▶ WORK ORDER
Where the lines below hold images, skip those and copy every word exactly.
START MATERIAL SHOWN
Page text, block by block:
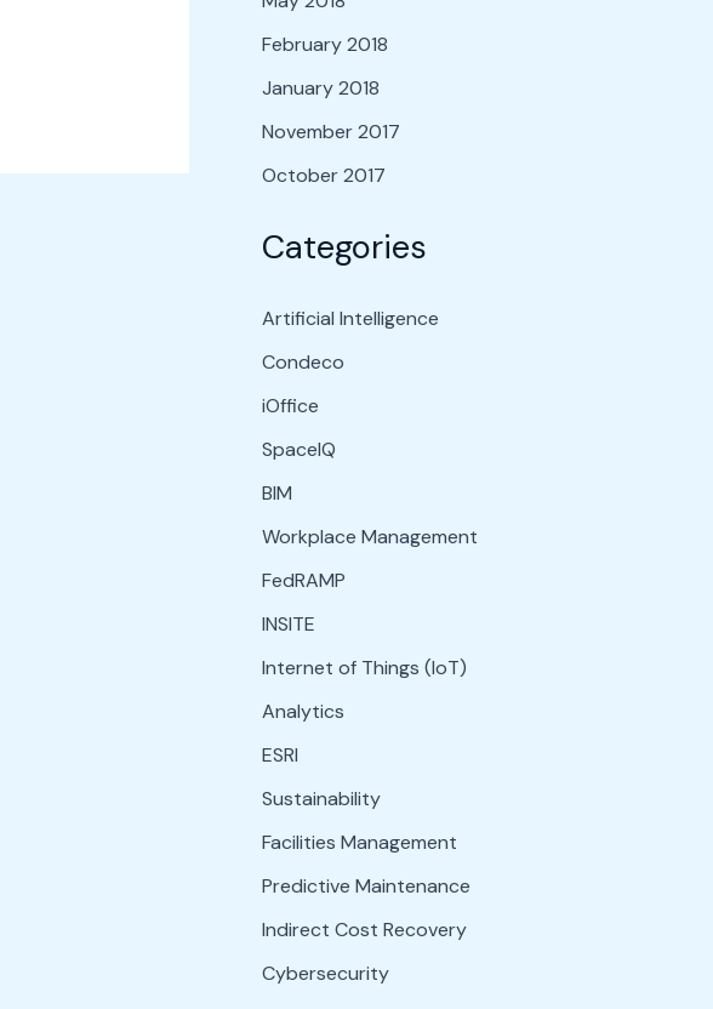
February 2018
January 2018
November 2017
October 2017
Categories
Artificial Intelligence
Condeco
iOffice
SpaceIQ
BIM
Workplace Management
FedRAMP
INSITE
Internet of Things (IoT)
Analytics
ESRI
Sustainability
Facilities Management
Predictive Maintenance
Indirect Cost Recovery
Cybersecurity
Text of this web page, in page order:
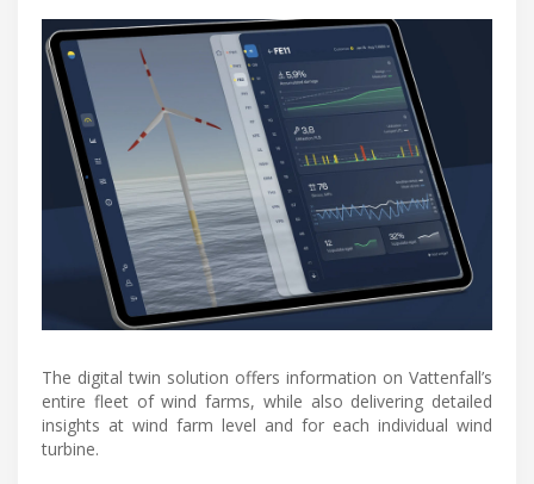
The digital twin solution offers information on Vattenfall’s
entire fleet of wind farms, while also delivering detailed
insights at wind farm level and for each individual wind
turbine.
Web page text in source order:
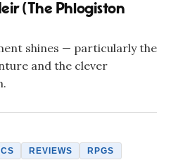
(The Phlogiston
shines — particularly the
and the clever
REVIEWS RPGS
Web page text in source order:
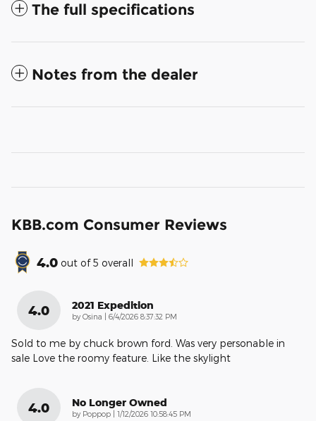
The full specifications
Notes from the dealer
KBB.com Consumer Reviews
4.0 out of5 overall
4.0 2021 Expedition
by Osina on
6/4/2026 8:37:32 PM
Sold to me by chuck brown ford. Was very personable in
sale Love the roomy feature. Like the skylight
4.0 No Longer Owned
by Poppop on
1/12/2026 10:58:45 PM
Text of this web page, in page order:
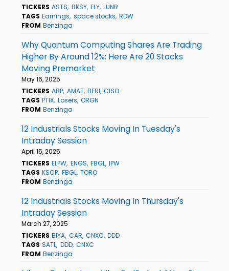
TICKERS ASTS BKSY FLY LUNR
TAGS Earnings space stocks RDW
FROM Benzinga
Why Quantum Computing Shares Are Trading
Higher By Around 12%; Here Are 20 Stocks
Moving Premarket
May 16, 2025
TICKERS ABP AMAT BFRI CISO
TAGS PTIX Losers ORGN
FROM Benzinga
12 Industrials Stocks Moving In Tuesday's
Intraday Session
April 15, 2025
TICKERS ELPW ENGS FBGL IPW
TAGS KSCP FBGL TORO
FROM Benzinga
12 Industrials Stocks Moving In Thursday's
Intraday Session
March 27, 2025
TICKERS BIYA CAR CNXC DDD
TAGS SATL DDD CNXC
FROM Benzinga
END MATERIAL SHOWN
▶ SOLUTION TO THE PROBLEM
Page text, block by block:
February 2018
January 2018
November 2017
October 2017
Categories
Artificial Intelligence
Condeco
iOffice
SpaceIQ
BIM
Workplace Management
FedRAMP
INSITE
Internet of Things (IoT)
Analytics
ESRI
Sustainability
Facilities Management
Predictive Maintenance
Indirect Cost Recovery
Cybersecurity
Text of this web page, in page order:
The digital twin solution offers information on Vattenfall’s
entire fleet of wind farms, while also delivering detailed
insights at wind farm level and for each individual wind
turbine.
Web page text in source order:
(The Phlogiston
shines — particularly the
and the clever
REVIEWS RPGS
Web page text in source order:
The full specifications
Notes from the dealer
KBB.com Consumer Reviews
4.0 out of5 overall
4.0 2021 Expedition
by Osina on
6/4/2026 8:37:32 PM
Sold to me by chuck brown ford. Was very personable in
sale Love the roomy feature. Like the skylight
4.0 No Longer Owned
by Poppop on
1/12/2026 10:58:45 PM
Text of this web page, in page order:
TICKERS ASTS BKSY FLY LUNR
TAGS Earnings space stocks RDW
FROM Benzinga
Why Quantum Computing Shares Are Trading
Higher By Around 12%; Here Are 20 Stocks
Moving Premarket
May 16, 2025
TICKERS ABP AMAT BFRI CISO
TAGS PTIX Losers ORGN
FROM Benzinga
12 Industrials Stocks Moving In Tuesday's
Intraday Session
April 15, 2025
TICKERS ELPW ENGS FBGL IPW
TAGS KSCP FBGL TORO
FROM Benzinga
12 Industrials Stocks Moving In Thursday's
Intraday Session
March 27, 2025
TICKERS BIYA CAR CNXC DDD
TAGS SATL DDD CNXC
FROM Benzinga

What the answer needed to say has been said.